Но на сцену, то есть на паркет, к роялю и к столику для ведущей – прапра…внучки вышел молодой человек и двумя фразами задал вечеру совсем другое течение, сделав всех счастливыми. После этого он грациозно шаркнул длинной красивой ножкой и оставил помещение.
Прошло три года, как пишут в романах. Ведь любовь длится три года. Три года я думала о нём, с нежностью, восхищением  и любовью. В моём чувстве было всё, чем чревата любовь женщины старше годами к юноше.
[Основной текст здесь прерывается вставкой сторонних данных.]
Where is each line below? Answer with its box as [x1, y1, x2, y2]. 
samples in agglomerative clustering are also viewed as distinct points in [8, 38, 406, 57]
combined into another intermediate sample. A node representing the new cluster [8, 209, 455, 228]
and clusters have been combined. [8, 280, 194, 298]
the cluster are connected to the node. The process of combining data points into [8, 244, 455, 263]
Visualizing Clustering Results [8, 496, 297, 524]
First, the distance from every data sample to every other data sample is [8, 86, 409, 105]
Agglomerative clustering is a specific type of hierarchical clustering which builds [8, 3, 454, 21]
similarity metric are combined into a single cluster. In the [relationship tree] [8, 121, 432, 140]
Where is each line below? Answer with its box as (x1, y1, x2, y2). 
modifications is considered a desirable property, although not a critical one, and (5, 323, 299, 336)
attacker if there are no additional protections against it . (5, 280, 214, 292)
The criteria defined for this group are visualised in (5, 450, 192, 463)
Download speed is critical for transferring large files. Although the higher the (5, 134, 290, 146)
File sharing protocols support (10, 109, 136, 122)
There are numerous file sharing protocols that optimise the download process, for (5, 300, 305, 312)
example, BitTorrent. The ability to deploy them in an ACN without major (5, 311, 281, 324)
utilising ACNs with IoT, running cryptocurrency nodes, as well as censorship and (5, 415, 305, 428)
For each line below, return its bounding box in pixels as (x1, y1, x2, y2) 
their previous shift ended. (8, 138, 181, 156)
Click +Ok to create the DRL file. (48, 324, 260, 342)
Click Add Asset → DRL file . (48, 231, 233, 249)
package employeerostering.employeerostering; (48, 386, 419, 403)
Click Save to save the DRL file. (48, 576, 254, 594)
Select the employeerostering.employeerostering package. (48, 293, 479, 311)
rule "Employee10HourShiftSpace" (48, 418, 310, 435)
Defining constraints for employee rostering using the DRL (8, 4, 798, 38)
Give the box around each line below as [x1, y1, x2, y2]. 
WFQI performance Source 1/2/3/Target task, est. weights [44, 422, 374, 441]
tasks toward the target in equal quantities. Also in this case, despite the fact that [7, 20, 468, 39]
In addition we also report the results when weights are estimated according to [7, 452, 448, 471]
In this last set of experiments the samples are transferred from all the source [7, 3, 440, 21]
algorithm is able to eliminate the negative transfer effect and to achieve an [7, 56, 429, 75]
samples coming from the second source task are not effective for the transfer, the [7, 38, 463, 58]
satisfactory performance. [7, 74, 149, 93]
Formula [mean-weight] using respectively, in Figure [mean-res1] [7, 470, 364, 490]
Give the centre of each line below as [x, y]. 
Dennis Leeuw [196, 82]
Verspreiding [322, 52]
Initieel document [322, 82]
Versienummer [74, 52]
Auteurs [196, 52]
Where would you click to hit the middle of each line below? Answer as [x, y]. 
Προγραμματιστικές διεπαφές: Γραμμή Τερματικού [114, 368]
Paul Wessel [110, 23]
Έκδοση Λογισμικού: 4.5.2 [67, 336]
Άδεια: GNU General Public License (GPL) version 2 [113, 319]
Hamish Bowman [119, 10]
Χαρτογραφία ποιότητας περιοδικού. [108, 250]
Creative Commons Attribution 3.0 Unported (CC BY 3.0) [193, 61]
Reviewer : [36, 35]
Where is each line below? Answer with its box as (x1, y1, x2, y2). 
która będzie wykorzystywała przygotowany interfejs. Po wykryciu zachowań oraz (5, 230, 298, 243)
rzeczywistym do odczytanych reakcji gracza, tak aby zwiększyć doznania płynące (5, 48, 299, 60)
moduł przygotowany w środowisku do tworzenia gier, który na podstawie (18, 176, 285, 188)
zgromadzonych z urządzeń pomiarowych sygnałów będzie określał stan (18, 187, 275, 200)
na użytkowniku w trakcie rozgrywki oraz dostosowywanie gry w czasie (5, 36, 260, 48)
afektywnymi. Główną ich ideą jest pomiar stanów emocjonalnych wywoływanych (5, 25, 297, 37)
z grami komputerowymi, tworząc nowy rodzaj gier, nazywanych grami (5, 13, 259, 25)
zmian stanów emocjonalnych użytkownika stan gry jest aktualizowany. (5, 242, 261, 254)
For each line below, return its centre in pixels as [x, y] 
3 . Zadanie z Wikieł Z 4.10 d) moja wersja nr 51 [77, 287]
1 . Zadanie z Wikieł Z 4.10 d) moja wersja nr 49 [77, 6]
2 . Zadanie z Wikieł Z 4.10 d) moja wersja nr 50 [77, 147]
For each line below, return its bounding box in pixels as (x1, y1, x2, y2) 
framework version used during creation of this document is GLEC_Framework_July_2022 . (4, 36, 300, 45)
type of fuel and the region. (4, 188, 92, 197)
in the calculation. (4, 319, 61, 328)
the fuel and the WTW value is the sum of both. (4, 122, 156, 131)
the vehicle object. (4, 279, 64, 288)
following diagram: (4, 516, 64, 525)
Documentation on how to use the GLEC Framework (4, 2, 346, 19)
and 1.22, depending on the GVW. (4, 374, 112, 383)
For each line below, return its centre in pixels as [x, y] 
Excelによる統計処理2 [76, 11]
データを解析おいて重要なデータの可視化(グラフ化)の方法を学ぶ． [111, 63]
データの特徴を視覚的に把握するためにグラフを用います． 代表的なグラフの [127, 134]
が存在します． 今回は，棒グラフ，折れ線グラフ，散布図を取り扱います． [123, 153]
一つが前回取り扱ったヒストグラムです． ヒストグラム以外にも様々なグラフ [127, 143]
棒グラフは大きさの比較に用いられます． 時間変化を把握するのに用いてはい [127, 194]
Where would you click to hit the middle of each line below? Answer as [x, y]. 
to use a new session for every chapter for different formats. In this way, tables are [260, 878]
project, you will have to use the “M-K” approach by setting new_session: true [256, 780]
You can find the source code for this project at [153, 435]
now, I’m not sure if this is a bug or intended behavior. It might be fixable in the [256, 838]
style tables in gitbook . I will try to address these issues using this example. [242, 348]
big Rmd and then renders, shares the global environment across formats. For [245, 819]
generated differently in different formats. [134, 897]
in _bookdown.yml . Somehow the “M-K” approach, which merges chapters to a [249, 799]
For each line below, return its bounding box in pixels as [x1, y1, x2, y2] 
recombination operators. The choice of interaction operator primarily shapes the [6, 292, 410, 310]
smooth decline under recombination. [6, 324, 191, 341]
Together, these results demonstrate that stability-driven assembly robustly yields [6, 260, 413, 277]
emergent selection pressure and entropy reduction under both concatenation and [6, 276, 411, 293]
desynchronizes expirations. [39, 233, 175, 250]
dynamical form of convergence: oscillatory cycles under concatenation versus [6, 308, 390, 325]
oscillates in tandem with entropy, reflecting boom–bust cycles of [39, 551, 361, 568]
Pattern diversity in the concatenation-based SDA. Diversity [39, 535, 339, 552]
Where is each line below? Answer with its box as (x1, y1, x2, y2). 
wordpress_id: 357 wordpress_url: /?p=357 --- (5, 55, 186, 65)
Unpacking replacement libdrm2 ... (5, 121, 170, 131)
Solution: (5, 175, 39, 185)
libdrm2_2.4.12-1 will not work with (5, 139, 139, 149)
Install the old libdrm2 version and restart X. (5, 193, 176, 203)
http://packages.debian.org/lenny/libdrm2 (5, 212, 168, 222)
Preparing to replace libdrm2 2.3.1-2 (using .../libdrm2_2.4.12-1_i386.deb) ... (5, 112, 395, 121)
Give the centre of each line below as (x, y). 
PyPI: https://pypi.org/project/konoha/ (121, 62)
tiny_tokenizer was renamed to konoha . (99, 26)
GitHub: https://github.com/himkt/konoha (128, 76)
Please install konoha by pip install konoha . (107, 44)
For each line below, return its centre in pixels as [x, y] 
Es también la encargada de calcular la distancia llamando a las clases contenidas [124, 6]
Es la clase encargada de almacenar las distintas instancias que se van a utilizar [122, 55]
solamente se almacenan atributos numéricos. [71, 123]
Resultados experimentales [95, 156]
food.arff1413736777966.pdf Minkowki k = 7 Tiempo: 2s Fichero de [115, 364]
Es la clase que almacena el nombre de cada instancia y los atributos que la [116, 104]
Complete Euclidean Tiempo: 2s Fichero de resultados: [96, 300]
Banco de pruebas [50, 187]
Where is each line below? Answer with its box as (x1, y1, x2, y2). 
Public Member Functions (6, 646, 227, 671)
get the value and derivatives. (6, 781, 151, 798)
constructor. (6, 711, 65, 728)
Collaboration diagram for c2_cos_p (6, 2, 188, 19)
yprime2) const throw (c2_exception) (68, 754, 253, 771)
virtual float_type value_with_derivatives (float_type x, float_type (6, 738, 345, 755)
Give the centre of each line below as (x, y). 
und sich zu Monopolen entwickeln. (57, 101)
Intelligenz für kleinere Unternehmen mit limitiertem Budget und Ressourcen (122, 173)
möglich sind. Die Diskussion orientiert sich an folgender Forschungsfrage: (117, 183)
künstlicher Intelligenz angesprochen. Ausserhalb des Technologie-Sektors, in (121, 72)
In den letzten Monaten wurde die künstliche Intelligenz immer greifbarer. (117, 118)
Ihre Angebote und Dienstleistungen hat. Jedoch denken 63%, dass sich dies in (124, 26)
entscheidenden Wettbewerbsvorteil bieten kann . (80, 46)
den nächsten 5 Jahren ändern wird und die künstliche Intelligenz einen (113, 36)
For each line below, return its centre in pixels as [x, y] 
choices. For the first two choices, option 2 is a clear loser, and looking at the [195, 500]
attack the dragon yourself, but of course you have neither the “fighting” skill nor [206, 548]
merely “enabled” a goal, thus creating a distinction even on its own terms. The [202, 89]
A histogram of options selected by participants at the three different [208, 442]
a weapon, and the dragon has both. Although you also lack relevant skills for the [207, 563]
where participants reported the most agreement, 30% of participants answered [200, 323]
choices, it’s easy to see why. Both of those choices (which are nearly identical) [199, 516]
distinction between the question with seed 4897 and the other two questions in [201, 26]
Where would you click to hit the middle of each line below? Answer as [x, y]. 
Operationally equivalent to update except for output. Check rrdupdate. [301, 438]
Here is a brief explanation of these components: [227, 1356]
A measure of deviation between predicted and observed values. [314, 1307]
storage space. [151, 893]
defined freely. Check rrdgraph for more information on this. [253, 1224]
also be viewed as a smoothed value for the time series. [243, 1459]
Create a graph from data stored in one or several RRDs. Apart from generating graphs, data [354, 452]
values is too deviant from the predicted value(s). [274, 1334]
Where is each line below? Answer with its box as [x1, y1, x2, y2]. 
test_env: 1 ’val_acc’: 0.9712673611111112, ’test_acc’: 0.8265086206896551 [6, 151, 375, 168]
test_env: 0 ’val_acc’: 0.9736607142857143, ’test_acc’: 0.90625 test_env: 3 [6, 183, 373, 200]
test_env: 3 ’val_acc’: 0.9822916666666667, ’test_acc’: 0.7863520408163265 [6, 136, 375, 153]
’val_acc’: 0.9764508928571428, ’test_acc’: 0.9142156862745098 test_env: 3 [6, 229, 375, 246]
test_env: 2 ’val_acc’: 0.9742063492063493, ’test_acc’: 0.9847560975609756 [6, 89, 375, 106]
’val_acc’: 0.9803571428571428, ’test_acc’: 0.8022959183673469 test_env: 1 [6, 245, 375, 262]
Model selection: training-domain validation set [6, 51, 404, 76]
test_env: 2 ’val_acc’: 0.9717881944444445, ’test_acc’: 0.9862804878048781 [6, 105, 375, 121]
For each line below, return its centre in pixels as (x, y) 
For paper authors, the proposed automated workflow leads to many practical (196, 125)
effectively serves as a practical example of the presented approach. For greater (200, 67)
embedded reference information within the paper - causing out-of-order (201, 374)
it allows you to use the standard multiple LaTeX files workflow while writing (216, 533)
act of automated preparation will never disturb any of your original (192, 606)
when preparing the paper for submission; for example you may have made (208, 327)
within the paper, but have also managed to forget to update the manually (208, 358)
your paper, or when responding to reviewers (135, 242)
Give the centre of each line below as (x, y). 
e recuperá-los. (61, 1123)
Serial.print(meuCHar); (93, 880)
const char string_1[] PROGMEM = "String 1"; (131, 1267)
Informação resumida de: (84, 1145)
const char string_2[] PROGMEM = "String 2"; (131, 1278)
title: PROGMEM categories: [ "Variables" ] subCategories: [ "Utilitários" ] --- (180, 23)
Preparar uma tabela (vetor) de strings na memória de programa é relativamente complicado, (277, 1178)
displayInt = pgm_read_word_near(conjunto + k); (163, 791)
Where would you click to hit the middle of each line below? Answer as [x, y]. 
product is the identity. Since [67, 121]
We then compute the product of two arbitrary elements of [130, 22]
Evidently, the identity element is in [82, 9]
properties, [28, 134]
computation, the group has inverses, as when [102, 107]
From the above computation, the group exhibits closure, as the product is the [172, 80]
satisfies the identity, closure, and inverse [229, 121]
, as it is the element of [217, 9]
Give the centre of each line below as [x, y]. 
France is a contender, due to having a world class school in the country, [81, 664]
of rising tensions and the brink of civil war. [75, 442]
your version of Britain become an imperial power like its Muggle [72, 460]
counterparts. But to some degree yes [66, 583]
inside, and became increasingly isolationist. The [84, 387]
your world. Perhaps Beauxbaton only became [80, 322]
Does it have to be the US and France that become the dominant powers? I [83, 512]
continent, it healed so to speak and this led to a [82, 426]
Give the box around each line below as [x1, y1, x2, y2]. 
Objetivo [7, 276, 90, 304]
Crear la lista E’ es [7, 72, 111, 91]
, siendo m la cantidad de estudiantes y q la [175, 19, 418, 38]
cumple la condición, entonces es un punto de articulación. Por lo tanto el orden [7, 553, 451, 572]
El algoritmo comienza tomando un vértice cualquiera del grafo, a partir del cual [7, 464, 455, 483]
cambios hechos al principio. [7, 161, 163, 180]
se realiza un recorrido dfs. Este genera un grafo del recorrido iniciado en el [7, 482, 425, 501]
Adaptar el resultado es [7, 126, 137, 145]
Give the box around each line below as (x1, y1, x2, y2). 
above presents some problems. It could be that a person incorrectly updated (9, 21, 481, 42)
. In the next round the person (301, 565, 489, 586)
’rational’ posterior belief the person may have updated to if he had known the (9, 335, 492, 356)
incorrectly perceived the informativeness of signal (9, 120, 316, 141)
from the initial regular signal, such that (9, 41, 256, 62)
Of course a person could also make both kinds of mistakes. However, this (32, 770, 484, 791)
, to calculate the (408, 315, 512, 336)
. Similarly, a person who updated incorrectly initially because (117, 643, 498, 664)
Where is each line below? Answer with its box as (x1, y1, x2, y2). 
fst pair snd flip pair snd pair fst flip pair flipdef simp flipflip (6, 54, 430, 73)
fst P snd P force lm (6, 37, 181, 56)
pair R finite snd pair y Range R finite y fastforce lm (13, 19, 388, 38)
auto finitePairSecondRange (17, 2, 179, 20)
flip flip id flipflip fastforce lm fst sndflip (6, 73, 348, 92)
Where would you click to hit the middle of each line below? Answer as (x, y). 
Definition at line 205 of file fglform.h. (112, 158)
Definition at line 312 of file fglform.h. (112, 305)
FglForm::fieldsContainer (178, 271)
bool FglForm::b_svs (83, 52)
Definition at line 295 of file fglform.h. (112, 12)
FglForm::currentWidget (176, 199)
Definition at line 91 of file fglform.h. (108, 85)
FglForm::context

Мы назначили день встречи – на 20 декабря, в божественно чудные предрождественские сумерки, на четыре часа.
В этом музее, где он служил, должен был состояться вечер моей поэзии. Меня попросила его устроить молодая художница, рисовавшая картинки к моим стихам. Картинки мне пришлось отдать на выставку её работ в музее, которым заведует её подруга, а мой аматер служил под началом этой женщины и тащил на себе вместе с ней воз забот.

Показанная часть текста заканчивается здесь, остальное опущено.